§ Activity:
Starting from the line that contains "For each line below, return its bounding", reproduce each line exactly through the end of the material, and include no other lines.
═══ Given records ═══
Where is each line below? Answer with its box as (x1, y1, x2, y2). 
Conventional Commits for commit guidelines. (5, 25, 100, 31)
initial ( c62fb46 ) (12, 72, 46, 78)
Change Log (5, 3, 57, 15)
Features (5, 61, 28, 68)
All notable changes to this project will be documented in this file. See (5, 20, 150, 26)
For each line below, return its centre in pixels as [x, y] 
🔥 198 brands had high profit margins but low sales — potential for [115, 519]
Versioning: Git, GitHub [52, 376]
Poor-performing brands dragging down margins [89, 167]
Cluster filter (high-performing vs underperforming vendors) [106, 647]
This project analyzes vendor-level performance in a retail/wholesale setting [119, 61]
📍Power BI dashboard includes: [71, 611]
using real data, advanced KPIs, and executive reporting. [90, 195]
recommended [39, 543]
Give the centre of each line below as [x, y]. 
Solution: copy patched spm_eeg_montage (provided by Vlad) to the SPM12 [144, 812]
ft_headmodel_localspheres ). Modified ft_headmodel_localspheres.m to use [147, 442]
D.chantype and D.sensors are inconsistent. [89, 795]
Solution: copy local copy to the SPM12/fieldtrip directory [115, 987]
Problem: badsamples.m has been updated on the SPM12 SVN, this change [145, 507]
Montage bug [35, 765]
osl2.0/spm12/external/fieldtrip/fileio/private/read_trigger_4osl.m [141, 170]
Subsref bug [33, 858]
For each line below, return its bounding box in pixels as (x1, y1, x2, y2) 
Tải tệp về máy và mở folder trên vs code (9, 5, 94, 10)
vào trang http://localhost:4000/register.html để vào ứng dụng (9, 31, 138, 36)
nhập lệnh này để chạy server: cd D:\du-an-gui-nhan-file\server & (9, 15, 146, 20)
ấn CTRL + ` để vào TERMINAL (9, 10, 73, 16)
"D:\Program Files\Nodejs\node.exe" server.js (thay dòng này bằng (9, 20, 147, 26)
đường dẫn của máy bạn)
═══
§ Written answer:
For each line below, return its bounding box in pixels as (x1, y1, x2, y2) 
Tải tệp về máy và mở folder trên vs code (9, 5, 94, 10)
vào trang http://localhost:4000/register.html để vào ứng dụng (9, 31, 138, 36)
nhập lệnh này để chạy server: cd D:\du-an-gui-nhan-file\server & (9, 15, 146, 20)
ấn CTRL + ` để vào TERMINAL (9, 10, 73, 16)
"D:\Program Files\Nodejs\node.exe" server.js (thay dòng này bằng (9, 20, 147, 26)
đường dẫn của máy bạn)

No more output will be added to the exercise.